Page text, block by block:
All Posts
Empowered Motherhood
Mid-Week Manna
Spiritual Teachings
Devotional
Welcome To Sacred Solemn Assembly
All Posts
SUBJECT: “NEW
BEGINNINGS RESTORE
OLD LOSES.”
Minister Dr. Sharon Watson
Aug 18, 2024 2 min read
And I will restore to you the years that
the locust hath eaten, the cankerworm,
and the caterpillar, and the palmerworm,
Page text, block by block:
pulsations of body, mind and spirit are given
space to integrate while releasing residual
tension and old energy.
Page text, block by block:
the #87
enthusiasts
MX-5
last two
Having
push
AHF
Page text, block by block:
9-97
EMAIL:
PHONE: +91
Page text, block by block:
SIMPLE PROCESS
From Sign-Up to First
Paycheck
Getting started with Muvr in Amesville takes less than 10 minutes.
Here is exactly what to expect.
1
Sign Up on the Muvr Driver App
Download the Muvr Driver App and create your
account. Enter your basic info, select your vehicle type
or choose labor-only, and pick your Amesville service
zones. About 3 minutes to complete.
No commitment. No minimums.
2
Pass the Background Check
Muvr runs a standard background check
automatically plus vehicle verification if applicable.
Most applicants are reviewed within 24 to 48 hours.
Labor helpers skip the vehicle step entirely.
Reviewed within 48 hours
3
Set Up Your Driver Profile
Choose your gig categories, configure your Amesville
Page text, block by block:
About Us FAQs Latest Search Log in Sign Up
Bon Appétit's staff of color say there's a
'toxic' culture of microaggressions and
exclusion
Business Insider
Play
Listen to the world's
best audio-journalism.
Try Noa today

#### Work to complete
Note which lines carry the word "Driver" in the material, then copy each of them.

#### Written reply
Sign Up on the Muvr Driver App
Download the Muvr Driver App and create your
Set Up Your Driver Profile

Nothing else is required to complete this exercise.